= Aim of the exercise =
Below are lines of data, and only some are wanted. Please repeat exactly those from the line that has "chemilang and crnsimul [9, 29, 116, 42]" through the line that has "Implement svg drawing, and".

= Information supplied =
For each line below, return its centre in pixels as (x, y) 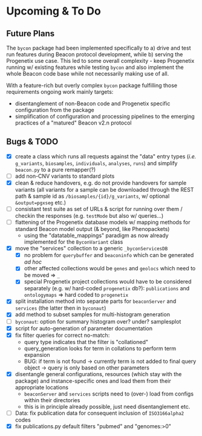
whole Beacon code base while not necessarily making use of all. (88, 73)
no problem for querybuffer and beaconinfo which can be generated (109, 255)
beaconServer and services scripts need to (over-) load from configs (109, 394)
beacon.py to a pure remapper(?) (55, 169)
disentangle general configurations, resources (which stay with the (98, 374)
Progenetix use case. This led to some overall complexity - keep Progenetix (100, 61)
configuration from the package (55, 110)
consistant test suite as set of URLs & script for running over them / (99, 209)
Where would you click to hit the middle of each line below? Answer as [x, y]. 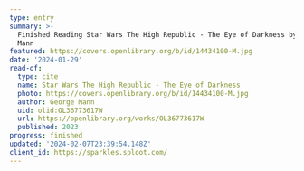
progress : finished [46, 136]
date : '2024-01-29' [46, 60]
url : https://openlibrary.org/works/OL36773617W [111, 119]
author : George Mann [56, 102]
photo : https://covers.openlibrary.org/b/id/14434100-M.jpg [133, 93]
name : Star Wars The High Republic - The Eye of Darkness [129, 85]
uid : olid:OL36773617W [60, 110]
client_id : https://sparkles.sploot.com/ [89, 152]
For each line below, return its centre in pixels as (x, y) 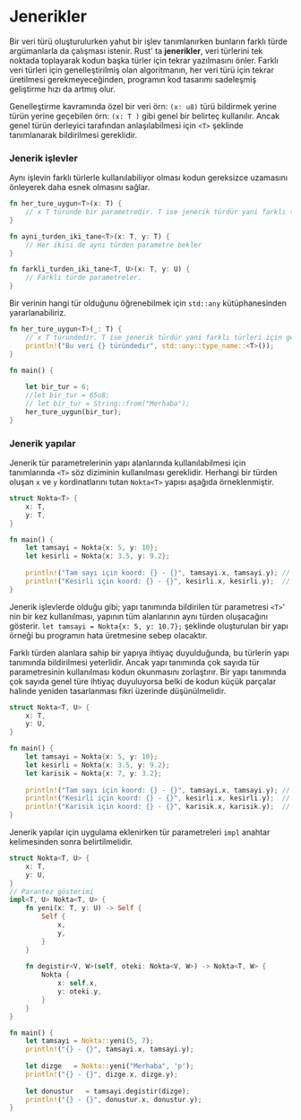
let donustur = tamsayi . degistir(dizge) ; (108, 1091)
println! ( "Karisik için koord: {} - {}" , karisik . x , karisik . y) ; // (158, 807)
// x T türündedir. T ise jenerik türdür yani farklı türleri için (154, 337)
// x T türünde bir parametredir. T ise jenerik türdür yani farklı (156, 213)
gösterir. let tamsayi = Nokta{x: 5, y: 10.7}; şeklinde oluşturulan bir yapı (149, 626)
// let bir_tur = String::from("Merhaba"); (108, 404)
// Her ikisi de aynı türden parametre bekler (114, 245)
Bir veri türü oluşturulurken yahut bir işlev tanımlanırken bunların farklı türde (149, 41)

* * *

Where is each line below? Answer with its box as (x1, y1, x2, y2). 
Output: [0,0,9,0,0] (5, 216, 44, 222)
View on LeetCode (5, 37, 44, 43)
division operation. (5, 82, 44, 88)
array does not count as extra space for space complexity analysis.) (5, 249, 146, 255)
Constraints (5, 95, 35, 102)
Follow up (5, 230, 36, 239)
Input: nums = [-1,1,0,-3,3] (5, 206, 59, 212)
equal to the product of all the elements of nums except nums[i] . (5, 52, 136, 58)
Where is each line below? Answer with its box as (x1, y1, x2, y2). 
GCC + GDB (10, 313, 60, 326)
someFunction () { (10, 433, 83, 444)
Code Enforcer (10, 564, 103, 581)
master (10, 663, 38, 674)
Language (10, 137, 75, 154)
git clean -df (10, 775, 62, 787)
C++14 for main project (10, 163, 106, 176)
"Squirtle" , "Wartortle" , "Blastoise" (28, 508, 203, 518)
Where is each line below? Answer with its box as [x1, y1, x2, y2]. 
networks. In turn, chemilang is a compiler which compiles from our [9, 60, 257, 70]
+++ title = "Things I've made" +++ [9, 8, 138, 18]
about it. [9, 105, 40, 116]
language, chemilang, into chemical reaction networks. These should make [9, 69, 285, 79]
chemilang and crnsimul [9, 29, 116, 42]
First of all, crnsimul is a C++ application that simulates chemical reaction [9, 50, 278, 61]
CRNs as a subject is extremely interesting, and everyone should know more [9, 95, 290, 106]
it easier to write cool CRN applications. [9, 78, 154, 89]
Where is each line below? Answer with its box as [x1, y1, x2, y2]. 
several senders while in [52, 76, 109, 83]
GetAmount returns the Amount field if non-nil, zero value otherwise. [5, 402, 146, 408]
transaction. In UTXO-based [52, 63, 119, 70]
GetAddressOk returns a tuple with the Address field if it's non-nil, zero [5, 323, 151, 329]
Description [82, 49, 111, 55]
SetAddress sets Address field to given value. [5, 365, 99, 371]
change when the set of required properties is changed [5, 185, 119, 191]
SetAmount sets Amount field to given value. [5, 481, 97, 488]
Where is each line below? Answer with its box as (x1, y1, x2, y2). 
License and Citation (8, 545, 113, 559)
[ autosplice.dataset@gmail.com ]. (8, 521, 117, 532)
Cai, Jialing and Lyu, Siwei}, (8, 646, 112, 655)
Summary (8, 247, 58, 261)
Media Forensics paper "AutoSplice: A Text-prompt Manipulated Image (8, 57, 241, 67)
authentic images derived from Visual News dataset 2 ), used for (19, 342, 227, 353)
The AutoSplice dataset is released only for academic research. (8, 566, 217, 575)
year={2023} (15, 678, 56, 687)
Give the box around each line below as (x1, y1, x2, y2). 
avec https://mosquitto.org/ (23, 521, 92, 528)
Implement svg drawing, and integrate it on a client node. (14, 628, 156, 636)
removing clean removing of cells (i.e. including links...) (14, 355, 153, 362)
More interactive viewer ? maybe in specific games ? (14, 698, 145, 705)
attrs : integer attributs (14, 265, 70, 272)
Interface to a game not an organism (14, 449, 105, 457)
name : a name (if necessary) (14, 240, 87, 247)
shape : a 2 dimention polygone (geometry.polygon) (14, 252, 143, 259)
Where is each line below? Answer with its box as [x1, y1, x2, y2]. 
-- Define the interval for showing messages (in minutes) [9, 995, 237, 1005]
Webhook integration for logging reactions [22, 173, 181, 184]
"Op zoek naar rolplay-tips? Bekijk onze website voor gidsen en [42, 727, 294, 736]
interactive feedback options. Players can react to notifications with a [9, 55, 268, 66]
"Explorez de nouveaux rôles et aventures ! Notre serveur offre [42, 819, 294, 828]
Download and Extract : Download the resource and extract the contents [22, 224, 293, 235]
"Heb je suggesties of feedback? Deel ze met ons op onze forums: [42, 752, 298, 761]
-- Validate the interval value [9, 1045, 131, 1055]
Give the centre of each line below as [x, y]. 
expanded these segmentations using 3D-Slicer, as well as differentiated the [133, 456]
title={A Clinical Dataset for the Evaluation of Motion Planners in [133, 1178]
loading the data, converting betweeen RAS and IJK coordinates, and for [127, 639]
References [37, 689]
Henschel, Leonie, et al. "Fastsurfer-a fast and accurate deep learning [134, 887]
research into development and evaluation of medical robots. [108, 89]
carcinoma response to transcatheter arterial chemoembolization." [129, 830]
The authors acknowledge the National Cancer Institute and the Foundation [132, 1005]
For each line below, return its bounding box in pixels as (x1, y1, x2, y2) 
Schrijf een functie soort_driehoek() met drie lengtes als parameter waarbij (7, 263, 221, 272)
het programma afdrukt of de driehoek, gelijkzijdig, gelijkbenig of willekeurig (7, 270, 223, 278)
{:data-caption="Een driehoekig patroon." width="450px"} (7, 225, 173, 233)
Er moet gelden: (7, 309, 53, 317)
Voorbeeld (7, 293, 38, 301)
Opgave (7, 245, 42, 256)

==

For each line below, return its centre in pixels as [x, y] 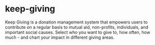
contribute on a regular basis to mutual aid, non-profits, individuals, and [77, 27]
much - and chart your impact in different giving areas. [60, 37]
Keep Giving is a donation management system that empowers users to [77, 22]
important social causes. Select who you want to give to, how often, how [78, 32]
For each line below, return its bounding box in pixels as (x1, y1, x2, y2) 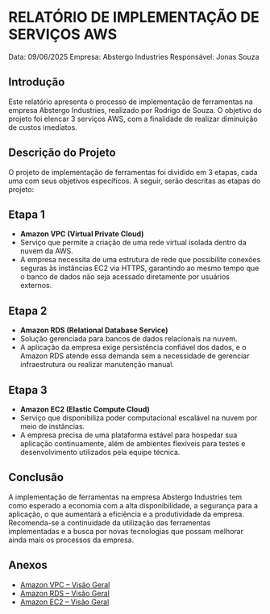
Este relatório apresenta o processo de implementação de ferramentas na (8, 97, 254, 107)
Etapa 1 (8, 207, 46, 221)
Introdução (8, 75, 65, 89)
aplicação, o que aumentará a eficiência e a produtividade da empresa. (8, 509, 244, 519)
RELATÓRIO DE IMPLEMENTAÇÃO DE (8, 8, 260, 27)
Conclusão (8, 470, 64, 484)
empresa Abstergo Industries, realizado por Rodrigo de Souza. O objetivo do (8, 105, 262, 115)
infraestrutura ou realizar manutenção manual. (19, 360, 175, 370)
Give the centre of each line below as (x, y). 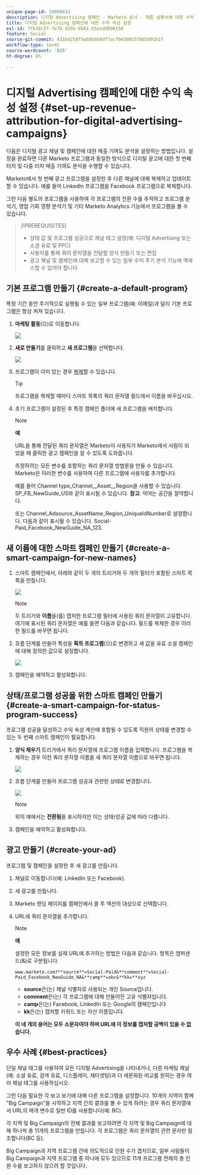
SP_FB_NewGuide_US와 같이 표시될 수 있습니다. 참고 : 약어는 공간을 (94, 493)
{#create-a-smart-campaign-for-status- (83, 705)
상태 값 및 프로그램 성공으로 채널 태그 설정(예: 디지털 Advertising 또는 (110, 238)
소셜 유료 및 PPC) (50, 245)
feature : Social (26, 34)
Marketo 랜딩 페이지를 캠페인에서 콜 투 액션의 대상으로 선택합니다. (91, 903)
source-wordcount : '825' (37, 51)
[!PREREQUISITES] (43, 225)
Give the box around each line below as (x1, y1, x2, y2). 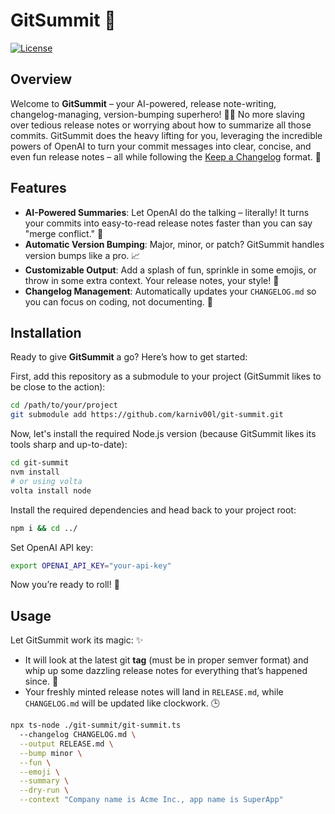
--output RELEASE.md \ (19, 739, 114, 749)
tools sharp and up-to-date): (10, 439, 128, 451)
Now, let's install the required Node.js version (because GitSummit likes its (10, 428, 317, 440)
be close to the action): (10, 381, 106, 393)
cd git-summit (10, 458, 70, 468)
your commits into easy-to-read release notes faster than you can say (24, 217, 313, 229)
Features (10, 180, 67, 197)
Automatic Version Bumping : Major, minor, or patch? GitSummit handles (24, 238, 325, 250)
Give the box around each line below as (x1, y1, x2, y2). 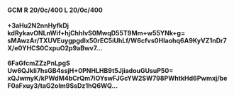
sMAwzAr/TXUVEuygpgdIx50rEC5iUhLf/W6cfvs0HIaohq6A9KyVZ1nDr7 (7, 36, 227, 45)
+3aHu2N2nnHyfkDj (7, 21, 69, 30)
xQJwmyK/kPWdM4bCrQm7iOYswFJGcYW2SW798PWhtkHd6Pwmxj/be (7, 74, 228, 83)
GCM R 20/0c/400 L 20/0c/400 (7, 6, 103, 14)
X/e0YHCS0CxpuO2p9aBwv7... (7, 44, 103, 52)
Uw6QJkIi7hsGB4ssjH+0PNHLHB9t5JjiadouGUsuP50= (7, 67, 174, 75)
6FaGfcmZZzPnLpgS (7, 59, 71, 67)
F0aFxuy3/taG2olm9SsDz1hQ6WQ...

= Response box =
chemilang and crnsimul [9, 29, 116, 42]
First of all, crnsimul is a C++ application that simulates chemical reaction [9, 50, 278, 61]
CRNs as a subject is extremely interesting, and everyone should know more [9, 95, 290, 106]
it easier to write cool CRN applications. [9, 78, 154, 89]
Where is each line below? Answer with its box as [x1, y1, x2, y2]. 
several senders while in [52, 76, 109, 83]
GetAmount returns the Amount field if non-nil, zero value otherwise. [5, 402, 146, 408]
transaction. In UTXO-based [52, 63, 119, 70]
GetAddressOk returns a tuple with the Address field if it's non-nil, zero [5, 323, 151, 329]
Description [82, 49, 111, 55]
SetAddress sets Address field to given value. [5, 365, 99, 371]
change when the set of required properties is changed [5, 185, 119, 191]
SetAmount sets Amount field to given value. [5, 481, 97, 488]
Where is each line below? Answer with its box as (x1, y1, x2, y2). 
License and Citation (8, 545, 113, 559)
[ autosplice.dataset@gmail.com ]. (8, 521, 117, 532)
Cai, Jialing and Lyu, Siwei}, (8, 646, 112, 655)
Summary (8, 247, 58, 261)
Media Forensics paper "AutoSplice: A Text-prompt Manipulated Image (8, 57, 241, 67)
authentic images derived from Visual News dataset 2 ), used for (19, 342, 227, 353)
The AutoSplice dataset is released only for academic research. (8, 566, 217, 575)
year={2023} (15, 678, 56, 687)
Give the box around each line below as (x1, y1, x2, y2). 
avec https://mosquitto.org/ (23, 521, 92, 528)
Implement svg drawing, and integrate it on a client node. (14, 628, 156, 636)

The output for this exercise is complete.